A.C.197年。リリーナの居城サンクキングダム・キャッスルがテロリスト集団『次の政府』に占拠される。テロリストの首謀者ディズヌフの目的は地球圏支配のためにPPPと呼ばれる虐殺プログラムを起動することだった。PPPの起動にはサンクキングダム・キャッスルに存在する特別なコンピュータとピースクラフト王家に連なる人物の生体認証が必要だったのである。
テロ事件解決のために、プリベンダーの長であるレディ・アンはかつてのガンダムパイロットに協力を要請。彼らの活躍によりテロ自体の終息には成功するが、仕掛けられた核爆弾の解除とPPPの起動がリンクしていた。リリーナは事件解決のために傷ついたヒイロの命を救うため、PPPの起動を行う。
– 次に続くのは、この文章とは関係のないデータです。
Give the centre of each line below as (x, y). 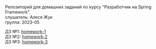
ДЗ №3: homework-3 (26, 42)
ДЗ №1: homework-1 (26, 31)
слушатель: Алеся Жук (29, 17)
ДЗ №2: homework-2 (26, 37)
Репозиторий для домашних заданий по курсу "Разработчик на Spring (78, 7)
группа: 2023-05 (22, 22)
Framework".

PPPの発動を防ぐため、リリーナはドクターJの設計した人工冬眠用冷凍カプセルで眠りにつくことを選択し、ヒイロもまたリリーナが意図せず覚醒しPPPの発動が行われようとした時、唯一の発動回避手段であるリリーナの安らかな死を実現するため、別の人工冬眠用冷凍カプセルで眠りについた。
ゼクス・ファイル
ヒイロの覚醒に必要だったバーチャルバイザーの記憶ファイルの一つ。 ファザー・マクスウェルが持参したヒルデが作成したファイルから竜妹蘭とサリィ・ポォのデータが抜けていたため当初は不完全であった。
トレーズ・ファイルの続きとして、主に反乱軍の捕虜からテストパイロットになったゼクスを中心に、ガンダムの開発と第二次月面戦争、後のガンダムパイロットたちの姿が描かれており、捕虜となったゼクスとエルヴの転戦、生きていたアインとの邂逅、ノインとの合流、G-03554コロニー落下事故とその際行われたZEROシステムの再起動とトレーズへの譲渡、後のヒイロのガンダムパイロットとなるための訓練、第二次月面戦争とその後始末が記録されている。